We represented an industrial company, which simply outgrew its plant. We negotiated a purchase of vacant land directly from the owner at a favorable price. We prepared construction contracts for the new plant and helped secure low-interest financing through tax-exempt industrial revenue bonds issued by the village. Our client wanted to reward his key employees, not through issuance of corporate stock, but by allowing the key employees to buy an interest in the new plant. We organized a limited partnership to do that, and put a buy/sell arrangement in the limited partnership agreement to keep the ownership interests in the original group. The limited partnership then leased the plant to the industrial company. The plan worked, as all of the key employees have stayed with the company. Afterwards, the plant expanded (twice) and has been refinanced, and a second group of key employees has been added.
Following a merger, our client received a large block of restricted stock in a single public company.
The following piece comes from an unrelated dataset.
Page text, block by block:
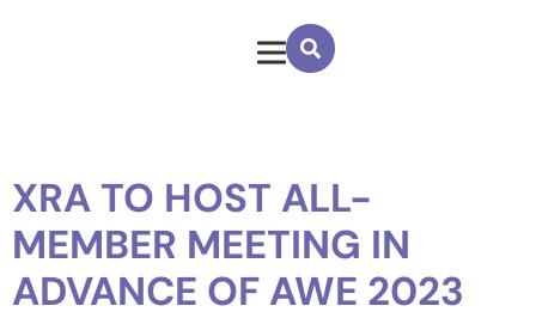
XRA TO HOST ALL-
MEMBER MEETING IN
ADVANCE OF AWE 2023

The client wanted to sell much of the stock and diversify his portfolio, but didn’t want to pay the large capital gains tax that would be assessed. We asked the client about his long term objectives and discovered that he wanted to provide a steady source of income for himself and his wife, and also to benefit a charity. We therefore recommended that a large block of the stock be placed in a charitable remainder trust with a corporate trustee. The trustee would sell the stock and diversify the portfolio, paying an annuity to the client and his wife for life. The stock was sold without payment of the large capital gains tax. The couple has a steady income stream for the future, and an immediate income tax deduction that the client used to offset gains from sales of stock outside of the trust.
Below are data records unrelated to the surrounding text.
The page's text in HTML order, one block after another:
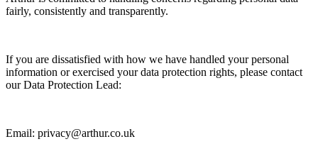
fairly, consistently and transparently.
If you are dissatisfied with how we have handled your personal
information or exercised your data protection rights, please contact
our Data Protection Lead:
Email: privacy@arthur.co.uk
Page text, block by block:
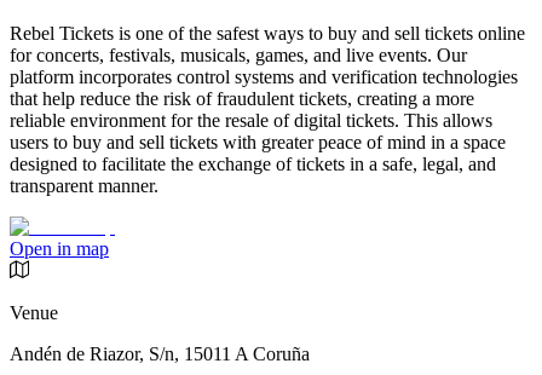
Rebel Tickets is one of the safest ways to buy and sell tickets online
for concerts, festivals, musicals, games, and live events. Our
platform incorporates control systems and verification technologies
that help reduce the risk of fraudulent tickets, creating a more
reliable environment for the resale of digital tickets. This allows
users to buy and sell tickets with greater peace of mind in a space
designed to facilitate the exchange of tickets in a safe, legal, and
transparent manner.
Open in map
Venue
Andén de Riazor, S/n, 15011 A Coruña

A couple came to us concerned about estate taxes, asset protection and succession planning. They wanted to provide for their children, but they wanted their children’s inheritances to be protected from creditors. We first considered the couple’s needs without thinking of the tax ramifications, as we wanted to a plan that met their wishes and was not driven by taxes. We then considered how to achieve the couple’s goals in a way that was both tax-efficient and flexible, to allow for additional planning as conditions changed. Ultimately, we created a limited partnership in which the clients, their children, trusts, and a limited liability company were partners. The couple and their children each contributed assets to the partnership, and the couple then sold and gifted partnership interests to the trusts, which were for the children and grandchildren. The LLC managed the partnership, and was run by the children, who are now managing the family assets and diversifying the family’s business interests, including real estate developments and franchises. The couple also created a life insurance trust for the children and designated a family charitable foundation as the beneficiary of their large retirement plans, thus avoiding both estate and income tax on these assets at death.